**What you need to do:** The entries need to be copied exactly as they stand, images left out.
"""
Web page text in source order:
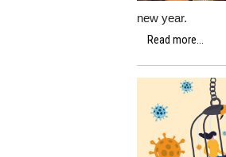
new year.
Read more...
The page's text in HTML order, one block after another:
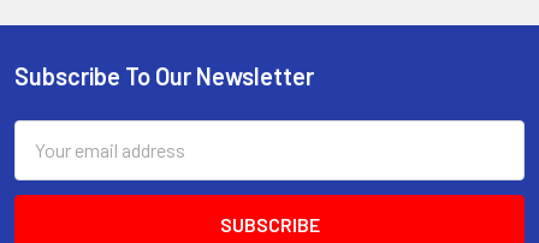
Footer
Subscribe To Our Newsletter
Address
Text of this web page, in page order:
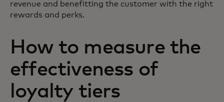
revenue and benefitting the customer with the right
rewards and perks.
How to measure the
effectiveness of
loyalty tiers
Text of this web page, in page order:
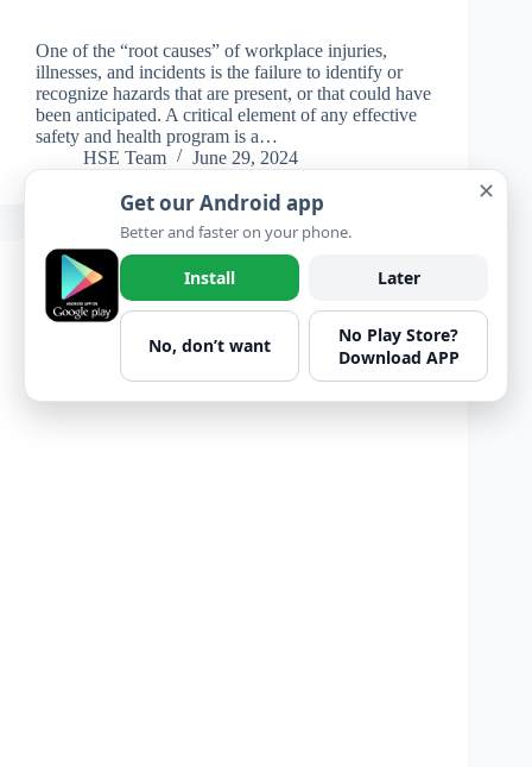
One of the “root causes” of workplace injuries,
illnesses, and incidents is the failure to identify or
recognize hazards that are present, or that could have
been anticipated. A critical element of any effective
safety and health program is a…
HSE Team
June 29, 2024
General Learning
Getting Caught
✕
Get our Android app
Better and faster on your phone.
Install Later
No, don’t want
No Play Store?
Download APP
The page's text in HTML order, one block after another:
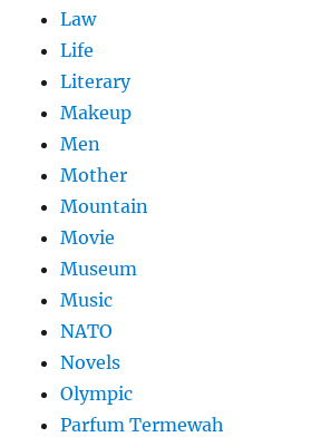
Law
Life
Literary
Makeup
Men
Mother
Mountain
Movie
Museum
Music
NATO
Novels
Olympic
Parfum Termewah
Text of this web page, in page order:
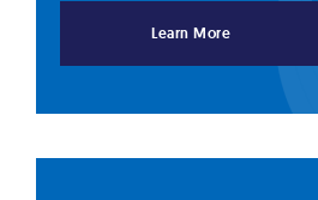
Learn More
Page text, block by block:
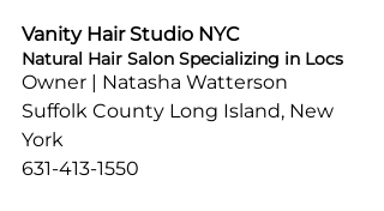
"""
**Task answer:**
Web page text in source order:
new year.
Read more...
The page's text in HTML order, one block after another:
Footer
Subscribe To Our Newsletter
Address
Text of this web page, in page order:
revenue and benefitting the customer with the right
rewards and perks.
How to measure the
effectiveness of
loyalty tiers
Text of this web page, in page order:
One of the “root causes” of workplace injuries,
illnesses, and incidents is the failure to identify or
recognize hazards that are present, or that could have
been anticipated. A critical element of any effective
safety and health program is a…
HSE Team
June 29, 2024
General Learning
Getting Caught
✕
Get our Android app
Better and faster on your phone.
Install Later
No, don’t want
No Play Store?
Download APP
The page's text in HTML order, one block after another:
Law
Life
Literary
Makeup
Men
Mother
Mountain
Movie
Museum
Music
NATO
Novels
Olympic
Parfum Termewah
Text of this web page, in page order:
Learn More
Page text, block by block:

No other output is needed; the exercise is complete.